(TASK INPUT Opens)

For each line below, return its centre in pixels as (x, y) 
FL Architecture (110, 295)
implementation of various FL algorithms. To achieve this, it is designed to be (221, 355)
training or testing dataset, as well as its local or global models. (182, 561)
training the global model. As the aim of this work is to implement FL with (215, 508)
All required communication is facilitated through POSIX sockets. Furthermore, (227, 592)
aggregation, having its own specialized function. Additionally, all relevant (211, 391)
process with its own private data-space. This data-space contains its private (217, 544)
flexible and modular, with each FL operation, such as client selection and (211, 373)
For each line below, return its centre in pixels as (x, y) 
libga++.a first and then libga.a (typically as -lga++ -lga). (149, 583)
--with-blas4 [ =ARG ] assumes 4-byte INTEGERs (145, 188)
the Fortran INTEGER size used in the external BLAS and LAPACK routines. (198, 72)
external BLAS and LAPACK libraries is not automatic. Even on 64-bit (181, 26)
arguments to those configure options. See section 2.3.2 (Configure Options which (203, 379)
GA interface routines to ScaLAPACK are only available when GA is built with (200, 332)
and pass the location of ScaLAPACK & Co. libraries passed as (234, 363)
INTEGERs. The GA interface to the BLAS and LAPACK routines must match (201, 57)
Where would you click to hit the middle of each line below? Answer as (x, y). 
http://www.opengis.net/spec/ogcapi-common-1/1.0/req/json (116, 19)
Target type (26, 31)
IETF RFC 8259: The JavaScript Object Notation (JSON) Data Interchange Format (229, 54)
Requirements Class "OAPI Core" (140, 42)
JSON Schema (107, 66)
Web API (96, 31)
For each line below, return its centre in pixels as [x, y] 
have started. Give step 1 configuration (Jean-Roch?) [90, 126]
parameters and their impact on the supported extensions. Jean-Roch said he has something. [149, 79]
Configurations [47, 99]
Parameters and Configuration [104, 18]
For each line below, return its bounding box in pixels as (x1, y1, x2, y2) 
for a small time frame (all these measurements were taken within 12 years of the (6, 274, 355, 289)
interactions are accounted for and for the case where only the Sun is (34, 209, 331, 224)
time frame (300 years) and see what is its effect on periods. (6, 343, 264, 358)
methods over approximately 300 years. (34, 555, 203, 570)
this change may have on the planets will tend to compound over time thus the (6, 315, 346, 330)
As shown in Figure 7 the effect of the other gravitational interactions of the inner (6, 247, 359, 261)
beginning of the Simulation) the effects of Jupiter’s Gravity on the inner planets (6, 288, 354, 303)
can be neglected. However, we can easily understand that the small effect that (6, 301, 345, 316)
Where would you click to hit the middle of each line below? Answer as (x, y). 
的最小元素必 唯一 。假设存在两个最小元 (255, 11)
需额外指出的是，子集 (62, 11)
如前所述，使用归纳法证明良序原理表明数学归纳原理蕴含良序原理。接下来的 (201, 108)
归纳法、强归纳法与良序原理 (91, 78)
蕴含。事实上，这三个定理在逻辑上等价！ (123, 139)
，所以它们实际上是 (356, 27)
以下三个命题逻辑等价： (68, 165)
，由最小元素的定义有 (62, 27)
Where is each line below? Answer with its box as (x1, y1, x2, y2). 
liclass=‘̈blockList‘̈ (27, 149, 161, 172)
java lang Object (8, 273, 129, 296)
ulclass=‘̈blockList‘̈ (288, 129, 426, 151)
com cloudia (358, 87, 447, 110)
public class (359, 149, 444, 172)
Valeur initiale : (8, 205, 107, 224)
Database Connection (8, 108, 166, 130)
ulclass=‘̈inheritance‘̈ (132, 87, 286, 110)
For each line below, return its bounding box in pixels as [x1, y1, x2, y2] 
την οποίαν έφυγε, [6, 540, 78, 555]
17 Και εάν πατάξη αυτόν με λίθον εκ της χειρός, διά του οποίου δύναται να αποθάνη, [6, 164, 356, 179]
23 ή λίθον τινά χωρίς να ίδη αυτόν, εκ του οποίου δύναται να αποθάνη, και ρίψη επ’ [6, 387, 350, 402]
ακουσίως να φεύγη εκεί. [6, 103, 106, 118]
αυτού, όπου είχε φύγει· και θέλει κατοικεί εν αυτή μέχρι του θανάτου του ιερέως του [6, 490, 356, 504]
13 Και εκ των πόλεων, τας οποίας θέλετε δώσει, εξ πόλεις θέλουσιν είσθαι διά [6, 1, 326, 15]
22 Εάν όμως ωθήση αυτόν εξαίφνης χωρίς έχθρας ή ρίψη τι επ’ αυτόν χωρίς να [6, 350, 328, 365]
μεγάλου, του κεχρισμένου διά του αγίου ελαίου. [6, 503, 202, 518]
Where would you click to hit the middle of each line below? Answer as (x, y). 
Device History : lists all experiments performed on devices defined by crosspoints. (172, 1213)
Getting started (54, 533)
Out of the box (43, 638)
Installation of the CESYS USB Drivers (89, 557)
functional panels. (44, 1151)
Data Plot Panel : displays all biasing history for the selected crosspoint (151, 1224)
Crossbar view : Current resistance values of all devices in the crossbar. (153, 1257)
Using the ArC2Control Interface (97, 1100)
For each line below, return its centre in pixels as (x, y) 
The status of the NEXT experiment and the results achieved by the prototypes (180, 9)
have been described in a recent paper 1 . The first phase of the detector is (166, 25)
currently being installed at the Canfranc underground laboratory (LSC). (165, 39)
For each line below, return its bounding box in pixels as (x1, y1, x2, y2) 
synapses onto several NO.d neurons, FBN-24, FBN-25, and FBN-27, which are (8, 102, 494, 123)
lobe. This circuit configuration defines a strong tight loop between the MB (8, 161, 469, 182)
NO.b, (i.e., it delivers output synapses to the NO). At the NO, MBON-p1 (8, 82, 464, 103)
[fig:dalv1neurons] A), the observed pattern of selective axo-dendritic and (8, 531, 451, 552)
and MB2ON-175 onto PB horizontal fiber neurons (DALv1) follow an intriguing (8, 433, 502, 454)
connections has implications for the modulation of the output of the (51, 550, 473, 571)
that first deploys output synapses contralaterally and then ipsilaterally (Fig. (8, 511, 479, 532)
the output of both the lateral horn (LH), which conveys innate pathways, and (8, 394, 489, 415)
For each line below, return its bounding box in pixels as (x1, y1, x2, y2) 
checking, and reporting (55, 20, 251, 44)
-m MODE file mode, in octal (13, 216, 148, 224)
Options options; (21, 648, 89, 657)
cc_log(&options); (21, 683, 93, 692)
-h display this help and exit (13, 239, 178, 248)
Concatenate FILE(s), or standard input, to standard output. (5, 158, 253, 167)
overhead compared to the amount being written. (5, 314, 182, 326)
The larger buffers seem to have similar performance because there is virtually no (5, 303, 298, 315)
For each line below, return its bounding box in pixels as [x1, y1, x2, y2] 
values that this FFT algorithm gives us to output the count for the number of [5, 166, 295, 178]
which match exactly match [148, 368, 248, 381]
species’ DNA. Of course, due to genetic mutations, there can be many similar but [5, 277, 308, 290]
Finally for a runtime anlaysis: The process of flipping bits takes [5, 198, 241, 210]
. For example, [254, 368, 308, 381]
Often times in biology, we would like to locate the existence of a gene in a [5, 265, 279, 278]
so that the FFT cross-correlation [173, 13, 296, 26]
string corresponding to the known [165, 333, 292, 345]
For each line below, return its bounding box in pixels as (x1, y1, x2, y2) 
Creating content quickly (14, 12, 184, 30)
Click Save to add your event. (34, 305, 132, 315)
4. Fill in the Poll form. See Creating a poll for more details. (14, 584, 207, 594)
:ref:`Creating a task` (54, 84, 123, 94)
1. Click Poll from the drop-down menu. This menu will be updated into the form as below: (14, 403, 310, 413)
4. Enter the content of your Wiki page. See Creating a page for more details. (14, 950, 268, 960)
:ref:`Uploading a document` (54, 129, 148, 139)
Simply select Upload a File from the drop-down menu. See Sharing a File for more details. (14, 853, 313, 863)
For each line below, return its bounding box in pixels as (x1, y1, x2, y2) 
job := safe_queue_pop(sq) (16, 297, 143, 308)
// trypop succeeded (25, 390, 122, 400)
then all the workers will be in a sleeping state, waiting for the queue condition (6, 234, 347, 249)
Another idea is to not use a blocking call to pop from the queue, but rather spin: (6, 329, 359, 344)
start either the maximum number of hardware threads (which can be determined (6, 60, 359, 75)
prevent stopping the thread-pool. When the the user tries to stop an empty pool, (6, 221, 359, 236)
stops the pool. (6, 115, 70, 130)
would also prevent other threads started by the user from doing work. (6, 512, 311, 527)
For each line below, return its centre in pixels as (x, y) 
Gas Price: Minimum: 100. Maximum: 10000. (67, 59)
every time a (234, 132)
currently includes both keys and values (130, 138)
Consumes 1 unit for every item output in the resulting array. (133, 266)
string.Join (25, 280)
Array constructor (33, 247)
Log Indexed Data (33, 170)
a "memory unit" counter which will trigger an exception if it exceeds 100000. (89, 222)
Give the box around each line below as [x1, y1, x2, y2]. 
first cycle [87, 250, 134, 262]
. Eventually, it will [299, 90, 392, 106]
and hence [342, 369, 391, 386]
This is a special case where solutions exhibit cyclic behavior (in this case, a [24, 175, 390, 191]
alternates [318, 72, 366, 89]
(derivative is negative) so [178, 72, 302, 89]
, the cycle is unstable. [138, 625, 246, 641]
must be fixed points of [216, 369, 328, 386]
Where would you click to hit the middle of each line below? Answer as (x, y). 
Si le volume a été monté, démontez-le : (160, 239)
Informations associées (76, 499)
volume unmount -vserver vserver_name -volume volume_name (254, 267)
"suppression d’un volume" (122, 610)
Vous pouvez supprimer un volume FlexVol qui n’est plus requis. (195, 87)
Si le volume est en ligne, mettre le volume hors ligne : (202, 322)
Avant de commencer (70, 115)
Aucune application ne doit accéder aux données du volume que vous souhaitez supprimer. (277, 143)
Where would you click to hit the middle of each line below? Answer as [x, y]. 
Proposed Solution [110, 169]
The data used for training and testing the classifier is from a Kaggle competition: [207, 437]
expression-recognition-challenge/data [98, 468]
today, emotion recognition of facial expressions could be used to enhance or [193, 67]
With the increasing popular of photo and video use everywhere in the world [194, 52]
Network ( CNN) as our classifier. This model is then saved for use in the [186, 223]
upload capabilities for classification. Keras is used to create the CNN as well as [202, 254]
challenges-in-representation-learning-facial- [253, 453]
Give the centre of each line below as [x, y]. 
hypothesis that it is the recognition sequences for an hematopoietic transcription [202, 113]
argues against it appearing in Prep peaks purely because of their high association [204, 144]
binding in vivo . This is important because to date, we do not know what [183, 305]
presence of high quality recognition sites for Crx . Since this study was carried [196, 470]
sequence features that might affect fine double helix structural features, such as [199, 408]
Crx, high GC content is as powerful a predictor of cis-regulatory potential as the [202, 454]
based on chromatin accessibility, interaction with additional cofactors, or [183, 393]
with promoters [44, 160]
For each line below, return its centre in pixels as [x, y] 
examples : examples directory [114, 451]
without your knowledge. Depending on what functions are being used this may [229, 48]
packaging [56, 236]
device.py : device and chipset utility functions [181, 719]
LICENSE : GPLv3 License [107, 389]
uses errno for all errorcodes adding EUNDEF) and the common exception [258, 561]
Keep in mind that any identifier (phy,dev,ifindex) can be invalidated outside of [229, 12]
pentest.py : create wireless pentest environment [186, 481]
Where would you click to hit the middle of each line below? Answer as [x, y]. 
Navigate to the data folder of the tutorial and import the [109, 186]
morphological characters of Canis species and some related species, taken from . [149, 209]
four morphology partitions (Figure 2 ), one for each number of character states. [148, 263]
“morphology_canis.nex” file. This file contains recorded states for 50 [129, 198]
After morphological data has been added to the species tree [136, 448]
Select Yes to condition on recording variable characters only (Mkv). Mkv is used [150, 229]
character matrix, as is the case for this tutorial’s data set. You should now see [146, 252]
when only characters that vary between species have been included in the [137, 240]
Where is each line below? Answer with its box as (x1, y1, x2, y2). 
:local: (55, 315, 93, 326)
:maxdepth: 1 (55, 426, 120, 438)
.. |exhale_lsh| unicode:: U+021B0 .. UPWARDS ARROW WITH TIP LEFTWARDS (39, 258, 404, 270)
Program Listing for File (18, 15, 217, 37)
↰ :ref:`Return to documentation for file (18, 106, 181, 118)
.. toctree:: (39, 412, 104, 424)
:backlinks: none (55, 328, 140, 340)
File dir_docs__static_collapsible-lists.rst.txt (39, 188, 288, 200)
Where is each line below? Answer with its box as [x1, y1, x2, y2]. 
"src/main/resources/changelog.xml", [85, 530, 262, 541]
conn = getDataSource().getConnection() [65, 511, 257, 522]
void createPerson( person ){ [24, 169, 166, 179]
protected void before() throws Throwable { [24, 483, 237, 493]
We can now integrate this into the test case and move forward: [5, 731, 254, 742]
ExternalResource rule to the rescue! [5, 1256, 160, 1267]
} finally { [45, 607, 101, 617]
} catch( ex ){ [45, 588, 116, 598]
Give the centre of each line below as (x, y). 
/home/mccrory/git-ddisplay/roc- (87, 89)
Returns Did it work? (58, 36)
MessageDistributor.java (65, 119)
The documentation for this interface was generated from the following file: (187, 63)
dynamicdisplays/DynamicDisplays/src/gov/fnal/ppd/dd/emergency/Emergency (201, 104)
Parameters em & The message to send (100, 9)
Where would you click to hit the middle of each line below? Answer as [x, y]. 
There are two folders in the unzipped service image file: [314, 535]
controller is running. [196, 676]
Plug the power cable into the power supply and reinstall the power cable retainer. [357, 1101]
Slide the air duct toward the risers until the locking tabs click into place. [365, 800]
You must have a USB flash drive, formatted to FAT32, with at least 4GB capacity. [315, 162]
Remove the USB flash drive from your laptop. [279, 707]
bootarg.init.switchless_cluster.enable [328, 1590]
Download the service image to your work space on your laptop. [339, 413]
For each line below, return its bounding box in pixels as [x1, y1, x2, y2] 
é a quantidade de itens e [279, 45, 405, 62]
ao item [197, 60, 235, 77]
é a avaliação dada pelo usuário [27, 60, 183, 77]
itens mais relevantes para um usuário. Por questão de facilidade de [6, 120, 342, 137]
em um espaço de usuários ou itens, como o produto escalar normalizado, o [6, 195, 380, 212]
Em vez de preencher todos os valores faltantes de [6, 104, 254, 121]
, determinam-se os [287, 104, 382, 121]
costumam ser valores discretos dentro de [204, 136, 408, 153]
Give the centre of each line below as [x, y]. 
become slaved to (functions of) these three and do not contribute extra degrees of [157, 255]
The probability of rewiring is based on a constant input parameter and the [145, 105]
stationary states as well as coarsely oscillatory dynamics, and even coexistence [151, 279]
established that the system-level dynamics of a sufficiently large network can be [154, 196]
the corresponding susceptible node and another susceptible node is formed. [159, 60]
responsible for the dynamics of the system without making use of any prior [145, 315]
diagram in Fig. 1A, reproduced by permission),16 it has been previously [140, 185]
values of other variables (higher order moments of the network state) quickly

(TASK INPUT Closes)

The line above containing "Program Listing for File (18, 15, 217, 37)", the line containing "box as [x1, y1, x2, y2].", and every line between them are to be transcribed exactly; no other line is wanted.

**EXPECTED ANSWER**.
Program Listing for File (18, 15, 217, 37)
↰ :ref:`Return to documentation for file (18, 106, 181, 118)
.. toctree:: (39, 412, 104, 424)
:backlinks: none (55, 328, 140, 340)
File dir_docs__static_collapsible-lists.rst.txt (39, 188, 288, 200)
Where is each line below? Answer with its box as [x1, y1, x2, y2]. 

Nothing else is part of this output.